Was ist die nächste Etappe nach der heutigen? Die der Ratifizierung mit dem Ziel, 55 Staaten zu bemühen, die für 55 % der Emissionen stehen. 55 Staaten haben wir, und 55 % der Emissionen zu Buche zu führen, das muss möglich sein. Also rufe ich hier erneut dazu auf, dass jedes Land schnellstmöglich das Übereinkommen von Paris ratifiziert.

Ich werde das französische Parlament ersuchen, die Ratifizierung des Übereinkommens von Paris bis zum Sommer zu ermöglichen, und ich wünsche mir, dass die Europäische Union bis Jahresende mit gutem Beispiel vorangeht, damit das Übereinkommen schnellstmöglich in Kraft treten kann.

Meine Damen und Herren, wir müssen schneller vorankommen, noch schneller, denn die Zeit drängt.
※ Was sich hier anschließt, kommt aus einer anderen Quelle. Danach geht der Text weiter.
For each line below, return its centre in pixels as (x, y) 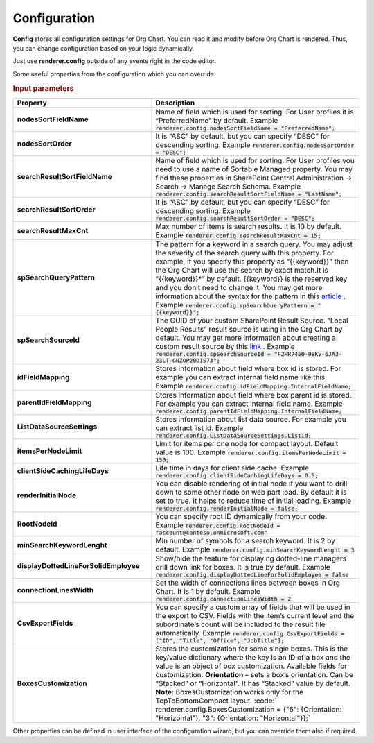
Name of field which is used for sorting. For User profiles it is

Wir müssen kohlenstoffarme Strategien verabschieden, wir müssen die finanziellen Mittel freimachen, die der Schlüssel des Übereinkommens von Paris waren, 100 Milliarden Dollar bis 2020 – und mehr, wenn wir können. Wir müssen dafür sorgen, dass auch hier jeder mit gutem Beispiel vorangehen kann, insbesondere die Industriestaaten, und das wird Frankreich tun, indem es seine jährlichen Ausgaben für das Klima von 3 auf 5 Milliarden Euro bis 2020 erhöht. Ebenso werden wir unsere Beteiligung am Kampf gegen die Wüstenbildung aufstocken, um die Anpassung finanzieren zu können, und wir werden das mit Spenden finanzieren, nicht nur mit Darlehen.

Ich komme zum Ende, meine Damen und Herren. Nicht nur die Staaten müssen handeln, sondern die ganze Welt muss sich bewusst werden, was in Paris geschehen ist, was in New York weitergeht und was in Ihren Parlamenten ratifiziert werden muss. Jeder muss sich angesprochen fühlen. Behalten wir den Satz von David Thoreau im Gedächtnis, der uns daran erinnerte, dass niemand die Verantwortung hat, alles zu tun, aber jeder etwas erfüllen muss.

Ich vertraue Ihnen im Namen der Länder, die Sie vertreten, dass Sie diese Mobilisierung anregen, die Hoffnung in die Zukunft bewahren, den neuen Generationen ermöglichen, stolz auf Sie zu sein und fähig zu sein, in einer Welt zu leben, in der es keine Bedenken hinsichtlich dessen gibt, was die Menschheit hervorbringen kann.

Die Menschheit kann immer das Beste hervorbringen, selbst wenn sie fähig zum Schlimmsten ist, so haben wir heute dafür gesorgt, dass das Beste möglich wird. Wenden wir weiterhin das Schlimmste ab, denn es ist fähig, das wertvollste Gut zu zerstören, das wir geerbt haben, das wir unterhalten müssen, das wir über unser eigenes Leben hinaus weitertragen müssen: die Menschheit. Danke.